For every line in the records that has the word "range", make a copy.

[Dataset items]
_ _ _ _

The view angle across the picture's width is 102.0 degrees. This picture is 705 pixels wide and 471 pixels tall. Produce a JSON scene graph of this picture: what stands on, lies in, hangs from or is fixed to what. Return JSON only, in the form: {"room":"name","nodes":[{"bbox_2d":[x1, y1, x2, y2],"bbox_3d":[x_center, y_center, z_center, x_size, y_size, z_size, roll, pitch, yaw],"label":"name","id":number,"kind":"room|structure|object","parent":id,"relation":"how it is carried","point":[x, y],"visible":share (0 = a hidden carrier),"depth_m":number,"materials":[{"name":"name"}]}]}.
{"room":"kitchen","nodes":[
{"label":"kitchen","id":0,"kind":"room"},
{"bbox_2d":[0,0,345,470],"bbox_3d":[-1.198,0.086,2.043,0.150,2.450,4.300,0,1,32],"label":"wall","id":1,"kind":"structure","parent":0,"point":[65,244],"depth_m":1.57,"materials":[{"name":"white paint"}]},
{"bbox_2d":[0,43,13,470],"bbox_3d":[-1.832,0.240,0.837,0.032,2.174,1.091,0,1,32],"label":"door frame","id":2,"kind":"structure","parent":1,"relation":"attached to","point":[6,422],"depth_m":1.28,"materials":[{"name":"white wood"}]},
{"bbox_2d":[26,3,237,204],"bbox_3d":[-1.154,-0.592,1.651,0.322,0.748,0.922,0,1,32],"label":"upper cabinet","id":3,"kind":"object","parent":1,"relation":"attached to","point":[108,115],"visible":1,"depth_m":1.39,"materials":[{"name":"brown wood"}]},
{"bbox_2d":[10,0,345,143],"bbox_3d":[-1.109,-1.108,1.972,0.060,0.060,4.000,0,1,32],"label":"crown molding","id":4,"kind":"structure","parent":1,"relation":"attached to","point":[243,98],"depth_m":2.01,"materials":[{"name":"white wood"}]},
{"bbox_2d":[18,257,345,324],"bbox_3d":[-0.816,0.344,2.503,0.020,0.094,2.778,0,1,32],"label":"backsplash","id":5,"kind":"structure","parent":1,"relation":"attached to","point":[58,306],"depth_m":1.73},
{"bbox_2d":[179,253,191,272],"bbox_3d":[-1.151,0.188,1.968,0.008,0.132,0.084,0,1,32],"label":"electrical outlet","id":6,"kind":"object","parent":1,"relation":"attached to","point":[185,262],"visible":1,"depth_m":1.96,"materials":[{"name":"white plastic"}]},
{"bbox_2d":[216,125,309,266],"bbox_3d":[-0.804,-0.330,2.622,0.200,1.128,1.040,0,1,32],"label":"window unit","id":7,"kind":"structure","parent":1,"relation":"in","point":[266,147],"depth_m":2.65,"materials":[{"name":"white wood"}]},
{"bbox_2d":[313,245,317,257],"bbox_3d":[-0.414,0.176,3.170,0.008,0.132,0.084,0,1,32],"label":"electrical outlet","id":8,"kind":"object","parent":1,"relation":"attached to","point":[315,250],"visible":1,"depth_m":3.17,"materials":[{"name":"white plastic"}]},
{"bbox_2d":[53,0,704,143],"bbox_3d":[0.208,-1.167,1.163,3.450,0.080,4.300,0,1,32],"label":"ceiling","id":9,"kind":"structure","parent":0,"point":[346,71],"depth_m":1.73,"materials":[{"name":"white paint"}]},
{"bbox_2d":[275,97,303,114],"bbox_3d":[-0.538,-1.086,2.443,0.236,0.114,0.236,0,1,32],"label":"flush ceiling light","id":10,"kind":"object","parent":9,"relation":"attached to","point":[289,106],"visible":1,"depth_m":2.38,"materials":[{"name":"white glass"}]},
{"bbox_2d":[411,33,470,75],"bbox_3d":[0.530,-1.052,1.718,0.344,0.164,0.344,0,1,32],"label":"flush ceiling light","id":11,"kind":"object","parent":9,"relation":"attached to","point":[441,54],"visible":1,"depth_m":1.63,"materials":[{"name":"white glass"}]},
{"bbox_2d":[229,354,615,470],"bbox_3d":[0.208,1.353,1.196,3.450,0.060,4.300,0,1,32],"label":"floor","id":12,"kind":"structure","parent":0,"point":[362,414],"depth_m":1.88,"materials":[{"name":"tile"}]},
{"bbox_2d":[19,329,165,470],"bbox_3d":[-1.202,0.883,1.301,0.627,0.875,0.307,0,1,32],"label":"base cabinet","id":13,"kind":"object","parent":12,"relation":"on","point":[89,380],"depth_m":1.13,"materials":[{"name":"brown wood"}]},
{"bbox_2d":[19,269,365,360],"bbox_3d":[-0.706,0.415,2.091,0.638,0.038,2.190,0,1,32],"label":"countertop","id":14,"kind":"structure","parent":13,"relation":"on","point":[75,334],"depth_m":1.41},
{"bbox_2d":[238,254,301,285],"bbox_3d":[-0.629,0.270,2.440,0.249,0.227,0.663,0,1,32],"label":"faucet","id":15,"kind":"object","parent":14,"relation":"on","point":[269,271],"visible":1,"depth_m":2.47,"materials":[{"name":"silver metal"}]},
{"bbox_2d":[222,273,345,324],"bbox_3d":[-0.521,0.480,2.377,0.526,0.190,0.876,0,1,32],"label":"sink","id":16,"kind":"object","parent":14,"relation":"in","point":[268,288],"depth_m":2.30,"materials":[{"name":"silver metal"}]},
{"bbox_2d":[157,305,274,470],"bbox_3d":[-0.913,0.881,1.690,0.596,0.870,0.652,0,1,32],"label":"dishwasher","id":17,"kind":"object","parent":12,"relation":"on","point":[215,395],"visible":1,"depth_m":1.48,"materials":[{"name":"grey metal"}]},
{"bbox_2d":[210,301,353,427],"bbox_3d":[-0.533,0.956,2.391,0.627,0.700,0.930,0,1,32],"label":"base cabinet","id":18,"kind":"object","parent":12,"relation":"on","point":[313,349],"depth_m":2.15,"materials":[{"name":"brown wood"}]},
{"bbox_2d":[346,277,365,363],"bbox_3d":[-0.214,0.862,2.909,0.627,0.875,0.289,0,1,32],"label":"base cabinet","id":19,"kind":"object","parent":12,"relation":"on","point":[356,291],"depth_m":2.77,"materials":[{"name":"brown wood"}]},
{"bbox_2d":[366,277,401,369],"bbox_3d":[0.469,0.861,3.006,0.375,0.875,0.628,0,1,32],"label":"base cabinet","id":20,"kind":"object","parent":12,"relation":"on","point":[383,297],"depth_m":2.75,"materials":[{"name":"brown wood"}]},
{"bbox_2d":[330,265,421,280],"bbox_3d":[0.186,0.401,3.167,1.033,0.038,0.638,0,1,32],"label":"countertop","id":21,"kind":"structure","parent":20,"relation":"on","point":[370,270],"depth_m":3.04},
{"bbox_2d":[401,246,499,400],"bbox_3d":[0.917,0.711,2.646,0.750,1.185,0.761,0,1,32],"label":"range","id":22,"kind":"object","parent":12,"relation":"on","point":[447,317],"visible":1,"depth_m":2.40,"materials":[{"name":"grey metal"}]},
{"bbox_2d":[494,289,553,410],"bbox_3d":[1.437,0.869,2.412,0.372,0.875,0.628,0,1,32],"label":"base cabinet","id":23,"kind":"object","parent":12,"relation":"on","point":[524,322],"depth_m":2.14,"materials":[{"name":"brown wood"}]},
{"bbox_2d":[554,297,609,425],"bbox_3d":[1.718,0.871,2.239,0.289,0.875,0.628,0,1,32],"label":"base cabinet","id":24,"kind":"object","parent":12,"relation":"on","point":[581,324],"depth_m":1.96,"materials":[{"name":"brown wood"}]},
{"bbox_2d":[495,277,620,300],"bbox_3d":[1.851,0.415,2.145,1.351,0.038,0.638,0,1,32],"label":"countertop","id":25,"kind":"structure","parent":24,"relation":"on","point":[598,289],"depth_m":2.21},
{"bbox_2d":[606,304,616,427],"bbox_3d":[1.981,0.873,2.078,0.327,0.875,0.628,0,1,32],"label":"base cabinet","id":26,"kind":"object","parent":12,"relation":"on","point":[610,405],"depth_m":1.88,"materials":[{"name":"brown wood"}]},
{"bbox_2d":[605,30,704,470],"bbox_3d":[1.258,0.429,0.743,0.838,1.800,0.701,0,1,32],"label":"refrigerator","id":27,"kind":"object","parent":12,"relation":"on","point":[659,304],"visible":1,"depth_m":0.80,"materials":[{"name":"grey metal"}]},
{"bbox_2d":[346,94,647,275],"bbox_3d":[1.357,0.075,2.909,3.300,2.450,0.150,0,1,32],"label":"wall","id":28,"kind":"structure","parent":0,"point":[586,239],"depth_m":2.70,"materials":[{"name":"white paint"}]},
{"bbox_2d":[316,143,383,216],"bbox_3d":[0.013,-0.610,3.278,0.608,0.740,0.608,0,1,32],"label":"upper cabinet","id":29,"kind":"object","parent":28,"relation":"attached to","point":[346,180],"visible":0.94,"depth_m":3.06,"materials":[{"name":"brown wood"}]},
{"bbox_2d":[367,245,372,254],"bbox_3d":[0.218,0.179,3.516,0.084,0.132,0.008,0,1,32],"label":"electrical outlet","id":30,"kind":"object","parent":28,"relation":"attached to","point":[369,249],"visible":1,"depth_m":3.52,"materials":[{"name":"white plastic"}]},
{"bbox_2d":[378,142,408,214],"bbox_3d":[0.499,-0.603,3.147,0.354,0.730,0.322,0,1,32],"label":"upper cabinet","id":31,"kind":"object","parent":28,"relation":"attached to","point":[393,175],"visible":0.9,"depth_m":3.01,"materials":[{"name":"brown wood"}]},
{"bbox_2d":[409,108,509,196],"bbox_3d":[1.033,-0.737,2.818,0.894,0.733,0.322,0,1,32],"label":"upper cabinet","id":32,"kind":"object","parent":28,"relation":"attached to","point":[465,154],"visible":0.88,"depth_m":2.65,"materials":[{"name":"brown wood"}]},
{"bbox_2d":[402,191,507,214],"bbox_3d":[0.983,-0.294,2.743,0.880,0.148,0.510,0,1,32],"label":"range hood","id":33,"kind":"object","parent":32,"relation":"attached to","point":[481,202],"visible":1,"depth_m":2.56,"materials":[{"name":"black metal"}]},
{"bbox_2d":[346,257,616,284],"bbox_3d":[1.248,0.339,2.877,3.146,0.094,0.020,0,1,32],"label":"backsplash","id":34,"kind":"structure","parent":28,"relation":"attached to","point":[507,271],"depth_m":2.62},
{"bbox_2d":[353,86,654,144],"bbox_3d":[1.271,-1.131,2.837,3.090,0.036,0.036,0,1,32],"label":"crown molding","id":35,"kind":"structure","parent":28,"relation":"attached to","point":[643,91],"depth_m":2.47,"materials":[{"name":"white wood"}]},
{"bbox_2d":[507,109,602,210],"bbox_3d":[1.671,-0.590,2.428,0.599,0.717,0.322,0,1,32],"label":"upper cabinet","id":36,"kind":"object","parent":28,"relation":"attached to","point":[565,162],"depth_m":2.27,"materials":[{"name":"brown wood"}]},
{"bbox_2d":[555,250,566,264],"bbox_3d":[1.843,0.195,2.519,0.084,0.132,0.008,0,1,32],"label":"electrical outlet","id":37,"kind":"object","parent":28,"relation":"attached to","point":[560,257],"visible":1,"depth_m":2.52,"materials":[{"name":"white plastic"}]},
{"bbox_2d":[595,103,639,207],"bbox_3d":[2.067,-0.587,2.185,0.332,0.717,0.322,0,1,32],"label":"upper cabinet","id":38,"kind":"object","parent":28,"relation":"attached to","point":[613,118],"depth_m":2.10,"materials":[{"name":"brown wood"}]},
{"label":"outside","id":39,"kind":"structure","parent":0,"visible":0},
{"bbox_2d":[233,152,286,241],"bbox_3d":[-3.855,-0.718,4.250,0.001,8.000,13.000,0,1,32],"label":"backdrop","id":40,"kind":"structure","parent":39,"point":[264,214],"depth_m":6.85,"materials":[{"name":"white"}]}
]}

_ _ _ _

Answer section:
{"bbox_2d":[401,246,499,400],"bbox_3d":[0.917,0.711,2.646,0.750,1.185,0.761,0,1,32],"label":"range","id":22,"kind":"object","parent":12,"relation":"on","point":[447,317],"visible":1,"depth_m":2.40,"materials":[{"name":"grey metal"}]},
{"bbox_2d":[402,191,507,214],"bbox_3d":[0.983,-0.294,2.743,0.880,0.148,0.510,0,1,32],"label":"range hood","id":33,"kind":"object","parent":32,"relation":"attached to","point":[481,202],"visible":1,"depth_m":2.56,"materials":[{"name":"black metal"}]},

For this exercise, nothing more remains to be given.